What is a Databricks Workspace IP Access List?
The Databricks Workspace IP Access List is a security feature that allows administrators to control access to the Databricks workspace by specifying which IP addresses or IP ranges are allowed or denied access. This feature is crucial for enhancing the security of your Databricks environment, especially when working in sensitive or regulated industries
Key Features
- Allows configuration of allow lists and block lists.
- Supports IPv4 and IPv6 address ranges.
- Ensures that unauthorized users outside the specified IP ranges cannot access the workspace.
Why Do We Use It?
The primary reason for implementing an IP access list is security. Here are some scenarios where this feature is indispensable:
- Restrict Unauthorized Access: By allowing only known IP ranges, you reduce the risk of unauthorized access to your data and computations.
- Compliance with Regulations: Many industries, such as finance and healthcare, require strict access controls to comply with data protection regulations.
- Network Segmentation: Organizations often want to ensure that only users within their corporate network or VPN can access sensitive data and resources.

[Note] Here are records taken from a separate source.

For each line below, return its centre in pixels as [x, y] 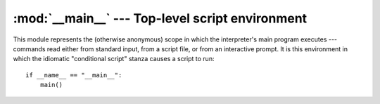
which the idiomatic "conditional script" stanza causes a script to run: [114, 59]
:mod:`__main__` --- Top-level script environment [160, 18]
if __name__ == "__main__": [74, 75]
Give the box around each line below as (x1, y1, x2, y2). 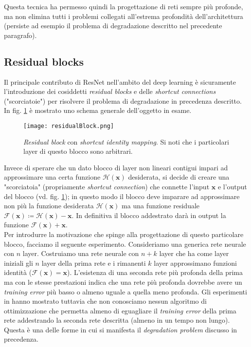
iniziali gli (4, 257, 33, 268)
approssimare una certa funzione (4, 172, 101, 182)
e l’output (217, 181, 247, 191)
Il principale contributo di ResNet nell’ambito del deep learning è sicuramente (4, 76, 236, 87)
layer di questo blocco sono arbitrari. (23, 146, 133, 156)
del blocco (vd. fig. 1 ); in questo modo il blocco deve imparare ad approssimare (4, 191, 240, 201)
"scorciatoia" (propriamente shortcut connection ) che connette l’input (4, 181, 210, 191)
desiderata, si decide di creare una (128, 172, 230, 182)
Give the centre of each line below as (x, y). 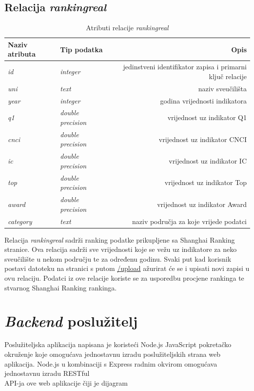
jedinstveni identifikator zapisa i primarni (185, 67)
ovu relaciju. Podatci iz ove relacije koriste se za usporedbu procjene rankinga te (124, 278)
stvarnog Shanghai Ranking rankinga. (61, 287)
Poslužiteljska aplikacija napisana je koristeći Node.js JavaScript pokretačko (118, 344)
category (20, 221)
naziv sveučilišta (222, 88)
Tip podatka (81, 49)
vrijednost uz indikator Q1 (207, 117)
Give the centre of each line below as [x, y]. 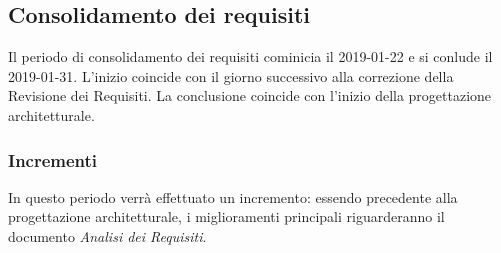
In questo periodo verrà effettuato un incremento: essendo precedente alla [233, 196]
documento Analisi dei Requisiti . [107, 235]
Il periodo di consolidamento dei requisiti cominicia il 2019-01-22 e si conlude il [250, 56]
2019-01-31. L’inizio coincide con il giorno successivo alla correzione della [231, 75]
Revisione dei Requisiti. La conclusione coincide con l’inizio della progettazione [250, 95]
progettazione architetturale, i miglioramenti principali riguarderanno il [226, 216]
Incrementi [53, 159]
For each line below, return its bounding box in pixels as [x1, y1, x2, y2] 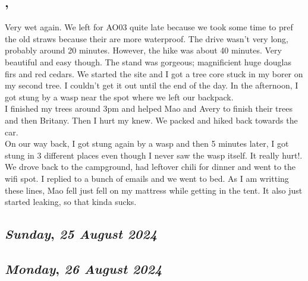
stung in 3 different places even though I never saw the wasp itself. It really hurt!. [5, 149, 303, 161]
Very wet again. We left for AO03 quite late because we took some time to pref [5, 21, 293, 33]
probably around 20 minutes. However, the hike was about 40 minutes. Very [5, 44, 282, 56]
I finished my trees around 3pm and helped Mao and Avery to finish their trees [5, 102, 293, 115]
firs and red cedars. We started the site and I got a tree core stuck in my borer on [5, 67, 303, 80]
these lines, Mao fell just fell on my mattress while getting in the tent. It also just [5, 184, 303, 196]
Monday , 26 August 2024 [5, 259, 162, 277]
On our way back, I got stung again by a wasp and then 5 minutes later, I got [5, 137, 289, 150]
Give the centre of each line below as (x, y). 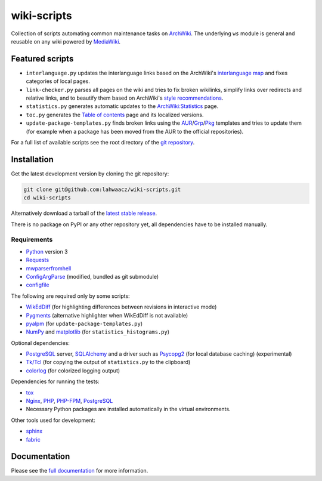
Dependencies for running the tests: (55, 381)
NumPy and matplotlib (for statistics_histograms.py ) (98, 332)
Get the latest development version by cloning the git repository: (90, 174)
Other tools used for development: (53, 420)
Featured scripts (42, 59)
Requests (38, 260)
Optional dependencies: (40, 343)
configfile (38, 285)
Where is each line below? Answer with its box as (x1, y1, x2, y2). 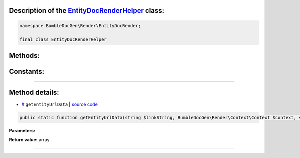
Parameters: (9, 127, 36, 133)
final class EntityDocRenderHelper (19, 37, 107, 42)
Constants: (9, 67, 45, 76)
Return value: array (9, 137, 50, 143)
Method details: (9, 88, 59, 97)
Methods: (9, 51, 40, 60)
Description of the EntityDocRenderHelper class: (9, 6, 165, 15)
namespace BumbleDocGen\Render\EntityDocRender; (19, 23, 141, 28)
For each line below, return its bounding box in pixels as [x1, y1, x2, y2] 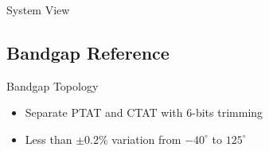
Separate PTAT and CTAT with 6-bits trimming [25, 104, 263, 121]
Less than [25, 130, 72, 147]
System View [6, 2, 70, 17]
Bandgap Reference [6, 40, 170, 64]
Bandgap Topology [6, 77, 99, 94]
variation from [111, 130, 181, 147]
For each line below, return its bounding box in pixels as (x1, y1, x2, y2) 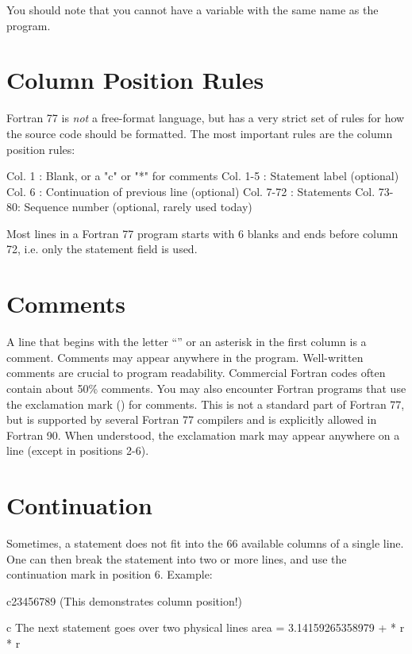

- Auditing and Monitoring: Helps identify and block unexpected IP addresses attempting to access the workspace.
How Does It Operate?
- Definition of Rules: Administrators define a list of IP addresses or CIDR ranges to either allow or block access to the workspace.
- Priority of Rules: Allow rules take precedence over deny rules. If no allow rules match, access is denied by default.
- Propagation: Once configured, the rules are applied to all endpoints of the Databricks workspace, including the web UI, REST APIs, and notebooks.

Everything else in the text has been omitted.